··· Excerpted data
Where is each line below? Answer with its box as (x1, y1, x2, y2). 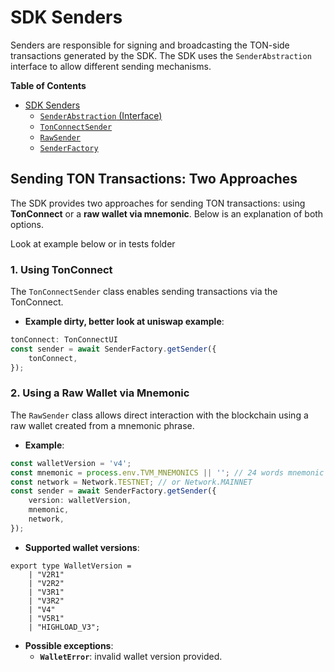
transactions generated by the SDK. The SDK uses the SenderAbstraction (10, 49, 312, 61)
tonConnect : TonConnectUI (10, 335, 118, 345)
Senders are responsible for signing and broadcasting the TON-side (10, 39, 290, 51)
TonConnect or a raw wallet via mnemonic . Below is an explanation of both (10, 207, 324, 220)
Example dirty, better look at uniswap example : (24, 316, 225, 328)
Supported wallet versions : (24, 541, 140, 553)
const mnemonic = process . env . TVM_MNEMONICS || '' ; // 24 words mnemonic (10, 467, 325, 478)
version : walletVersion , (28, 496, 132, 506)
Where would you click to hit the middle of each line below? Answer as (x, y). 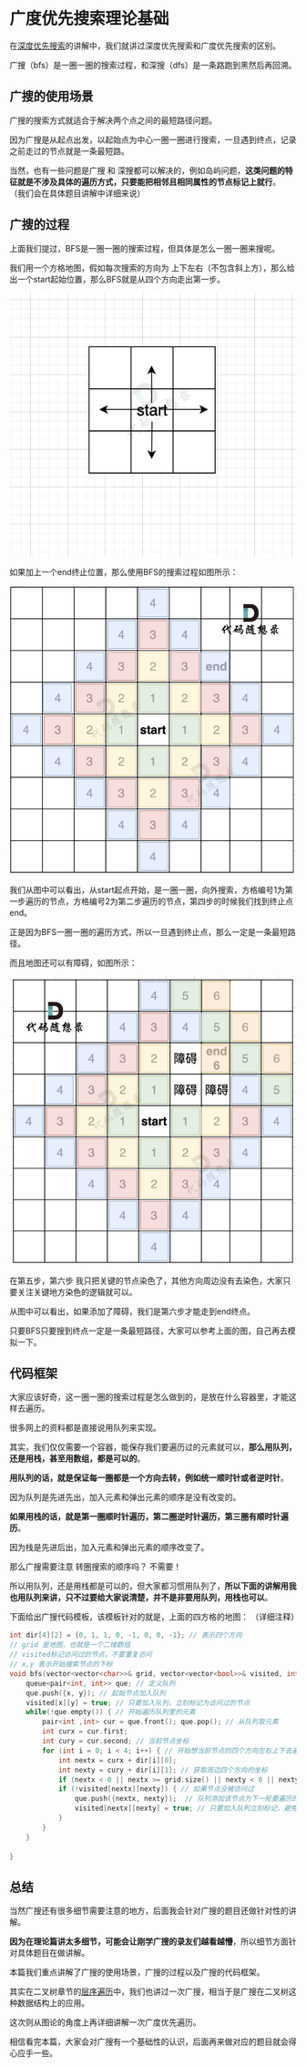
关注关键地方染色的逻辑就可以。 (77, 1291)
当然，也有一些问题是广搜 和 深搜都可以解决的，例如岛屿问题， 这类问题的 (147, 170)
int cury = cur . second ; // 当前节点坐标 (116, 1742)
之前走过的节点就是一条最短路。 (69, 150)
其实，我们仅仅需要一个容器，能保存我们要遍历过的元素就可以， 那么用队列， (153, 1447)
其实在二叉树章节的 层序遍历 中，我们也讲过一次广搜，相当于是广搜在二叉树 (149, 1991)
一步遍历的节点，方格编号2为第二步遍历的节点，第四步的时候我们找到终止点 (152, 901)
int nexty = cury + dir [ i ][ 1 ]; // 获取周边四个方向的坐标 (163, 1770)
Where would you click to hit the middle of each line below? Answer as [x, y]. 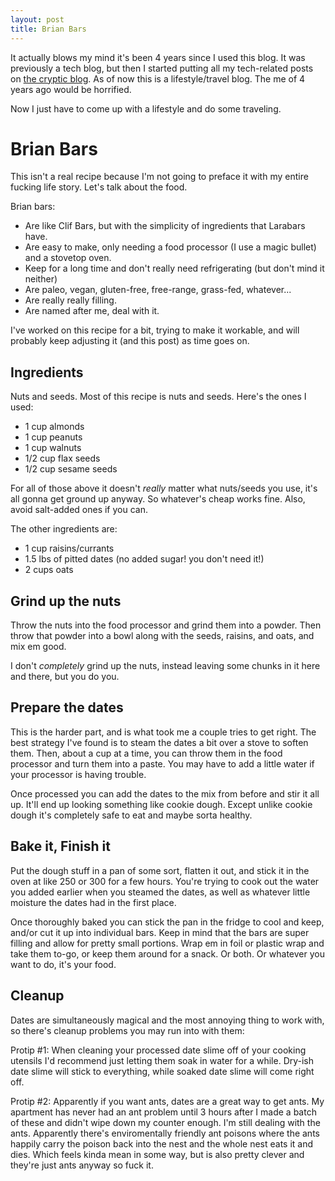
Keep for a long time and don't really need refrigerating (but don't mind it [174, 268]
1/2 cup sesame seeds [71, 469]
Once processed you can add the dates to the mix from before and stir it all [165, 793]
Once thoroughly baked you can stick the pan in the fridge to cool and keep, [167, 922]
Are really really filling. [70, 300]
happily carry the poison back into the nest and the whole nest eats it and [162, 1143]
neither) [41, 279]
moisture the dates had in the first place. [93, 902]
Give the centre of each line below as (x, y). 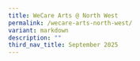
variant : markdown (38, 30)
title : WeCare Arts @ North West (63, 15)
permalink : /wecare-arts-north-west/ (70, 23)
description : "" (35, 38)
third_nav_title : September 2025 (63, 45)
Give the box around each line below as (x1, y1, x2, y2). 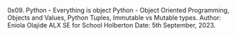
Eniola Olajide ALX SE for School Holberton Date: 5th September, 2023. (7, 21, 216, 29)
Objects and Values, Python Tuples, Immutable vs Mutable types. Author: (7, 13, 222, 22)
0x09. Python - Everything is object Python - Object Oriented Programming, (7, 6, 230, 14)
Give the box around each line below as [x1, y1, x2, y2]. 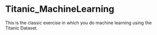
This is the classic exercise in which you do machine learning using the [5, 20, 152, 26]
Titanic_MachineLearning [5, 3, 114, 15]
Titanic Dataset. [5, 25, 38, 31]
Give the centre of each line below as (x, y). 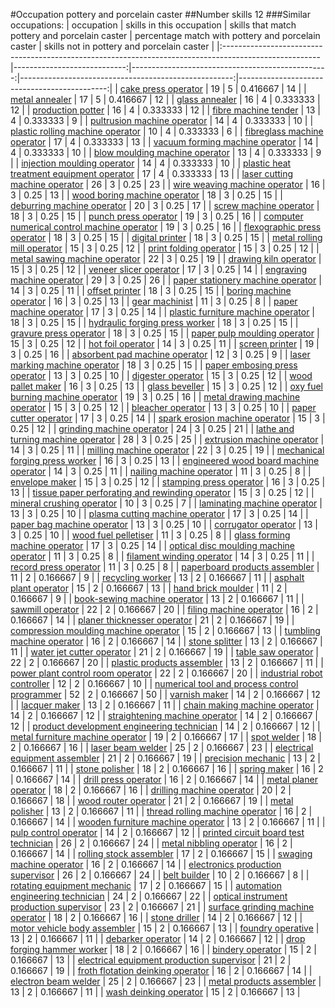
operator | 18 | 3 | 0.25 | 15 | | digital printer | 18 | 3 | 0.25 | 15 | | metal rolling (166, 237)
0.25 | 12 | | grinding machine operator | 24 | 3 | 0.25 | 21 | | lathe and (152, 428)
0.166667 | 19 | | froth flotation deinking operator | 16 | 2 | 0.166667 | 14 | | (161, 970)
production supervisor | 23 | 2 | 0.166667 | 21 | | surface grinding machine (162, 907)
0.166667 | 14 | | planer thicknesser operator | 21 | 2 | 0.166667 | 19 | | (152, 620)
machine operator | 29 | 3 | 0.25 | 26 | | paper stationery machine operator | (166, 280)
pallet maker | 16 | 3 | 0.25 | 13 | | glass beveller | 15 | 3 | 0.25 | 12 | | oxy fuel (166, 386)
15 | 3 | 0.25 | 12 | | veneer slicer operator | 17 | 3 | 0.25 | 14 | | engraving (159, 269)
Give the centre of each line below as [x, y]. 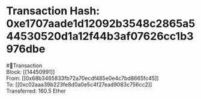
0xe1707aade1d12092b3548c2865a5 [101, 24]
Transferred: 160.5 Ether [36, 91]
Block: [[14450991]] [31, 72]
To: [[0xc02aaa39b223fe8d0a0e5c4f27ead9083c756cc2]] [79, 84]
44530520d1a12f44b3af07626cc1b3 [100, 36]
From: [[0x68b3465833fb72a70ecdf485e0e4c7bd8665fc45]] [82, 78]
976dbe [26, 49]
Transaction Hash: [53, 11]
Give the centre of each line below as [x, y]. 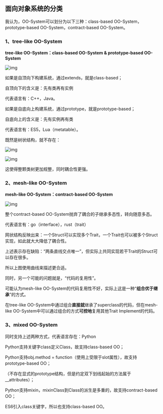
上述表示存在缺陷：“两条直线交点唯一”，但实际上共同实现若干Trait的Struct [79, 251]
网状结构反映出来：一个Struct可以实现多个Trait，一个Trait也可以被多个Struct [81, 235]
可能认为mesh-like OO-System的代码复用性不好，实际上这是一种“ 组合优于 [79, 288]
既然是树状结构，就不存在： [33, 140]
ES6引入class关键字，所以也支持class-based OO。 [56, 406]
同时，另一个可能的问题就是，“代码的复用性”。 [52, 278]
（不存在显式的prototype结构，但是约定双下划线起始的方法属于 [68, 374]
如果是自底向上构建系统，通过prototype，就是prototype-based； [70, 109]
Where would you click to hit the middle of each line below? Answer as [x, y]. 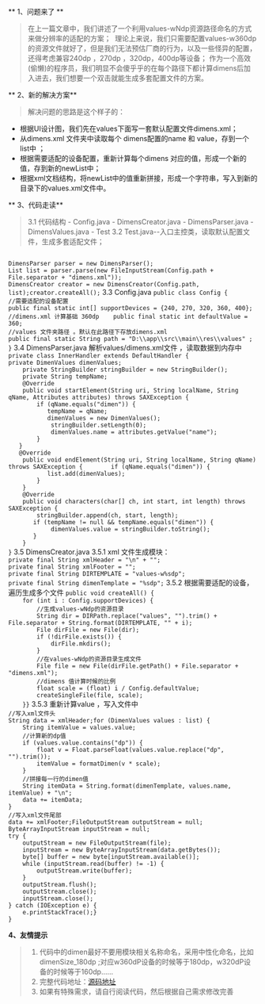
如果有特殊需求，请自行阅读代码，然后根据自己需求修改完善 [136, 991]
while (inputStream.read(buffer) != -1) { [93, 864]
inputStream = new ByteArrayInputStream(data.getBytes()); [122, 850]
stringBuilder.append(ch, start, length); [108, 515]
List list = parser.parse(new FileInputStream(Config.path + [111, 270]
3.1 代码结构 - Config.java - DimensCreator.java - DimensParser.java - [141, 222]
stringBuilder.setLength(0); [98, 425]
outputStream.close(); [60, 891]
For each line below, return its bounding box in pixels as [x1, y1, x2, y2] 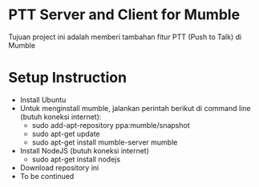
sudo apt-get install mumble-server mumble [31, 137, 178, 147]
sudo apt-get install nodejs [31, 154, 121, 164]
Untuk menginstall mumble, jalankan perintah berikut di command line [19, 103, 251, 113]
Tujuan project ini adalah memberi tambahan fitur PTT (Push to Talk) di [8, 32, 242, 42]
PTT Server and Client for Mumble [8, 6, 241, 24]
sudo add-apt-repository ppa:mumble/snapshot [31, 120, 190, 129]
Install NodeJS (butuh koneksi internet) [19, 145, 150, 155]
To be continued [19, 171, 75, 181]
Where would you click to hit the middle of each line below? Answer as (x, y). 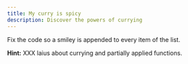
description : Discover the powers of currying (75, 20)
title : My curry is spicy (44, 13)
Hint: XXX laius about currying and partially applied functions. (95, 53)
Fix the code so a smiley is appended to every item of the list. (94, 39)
······
### Required work
Reproduce exactly the entries from their first line through the line containing "third_nav_title : September 2025 (63, 45)", including both, and omit any pictures.

### Response below
Where is each line below? Answer with its box as (x1, y1, x2, y2). 
transactions generated by the SDK. The SDK uses the SenderAbstraction (10, 49, 312, 61)
tonConnect : TonConnectUI (10, 335, 118, 345)
Senders are responsible for signing and broadcasting the TON-side (10, 39, 290, 51)
TonConnect or a raw wallet via mnemonic . Below is an explanation of both (10, 207, 324, 220)
Example dirty, better look at uniswap example : (24, 316, 225, 328)
Supported wallet versions : (24, 541, 140, 553)
const mnemonic = process . env . TVM_MNEMONICS || '' ; // 24 words mnemonic (10, 467, 325, 478)
version : walletVersion , (28, 496, 132, 506)
Where would you click to hit the middle of each line below? Answer as (x, y). 
关注关键地方染色的逻辑就可以。 (77, 1291)
当然，也有一些问题是广搜 和 深搜都可以解决的，例如岛屿问题， 这类问题的 (147, 170)
int cury = cur . second ; // 当前节点坐标 (116, 1742)
之前走过的节点就是一条最短路。 (69, 150)
其实，我们仅仅需要一个容器，能保存我们要遍历过的元素就可以， 那么用队列， (153, 1447)
其实在二叉树章节的 层序遍历 中，我们也讲过一次广搜，相当于是广搜在二叉树 (149, 1991)
一步遍历的节点，方格编号2为第二步遍历的节点，第四步的时候我们找到终止点 (152, 901)
int nexty = cury + dir [ i ][ 1 ]; // 获取周边四个方向的坐标 (163, 1770)
Where would you click to hit the middle of each line below? Answer as [x, y]. 
Keep for a long time and don't really need refrigerating (but don't mind it [174, 268]
1/2 cup sesame seeds [71, 469]
Once processed you can add the dates to the mix from before and stir it all [165, 793]
Once thoroughly baked you can stick the pan in the fridge to cool and keep, [167, 922]
Are really really filling. [70, 300]
happily carry the poison back into the nest and the whole nest eats it and [162, 1143]
neither) [41, 279]
moisture the dates had in the first place. [93, 902]
Give the centre of each line below as (x, y). 
variant : markdown (38, 30)
title : WeCare Arts @ North West (63, 15)
permalink : /wecare-arts-north-west/ (70, 23)
description : "" (35, 38)
third_nav_title : September 2025 (63, 45)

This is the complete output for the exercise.